Repeat, word for word, every line from the line holding "декларативные (131, 36)" through the final line of the entries below. Skip all pictures.

☆ ☆ ☆

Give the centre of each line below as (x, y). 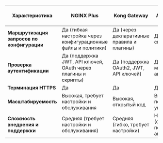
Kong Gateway (131, 15)
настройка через (81, 36)
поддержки (22, 131)
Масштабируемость (32, 102)
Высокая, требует (82, 95)
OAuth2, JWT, (128, 68)
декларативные (131, 36)
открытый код (129, 105)
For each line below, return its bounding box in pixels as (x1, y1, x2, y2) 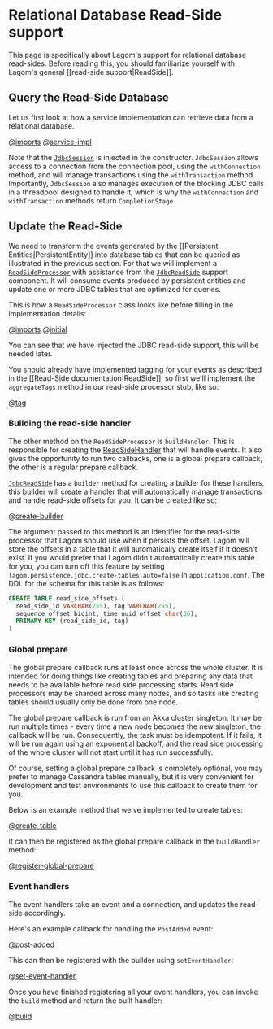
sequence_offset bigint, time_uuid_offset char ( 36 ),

☆ ☆ ☆

> **Task output**:
декларативные (131, 36)
открытый код (129, 105)
For each line below, return its bounding box in pixels as (x1, y1, x2, y2) 
sequence_offset bigint, time_uuid_offset char ( 36 ),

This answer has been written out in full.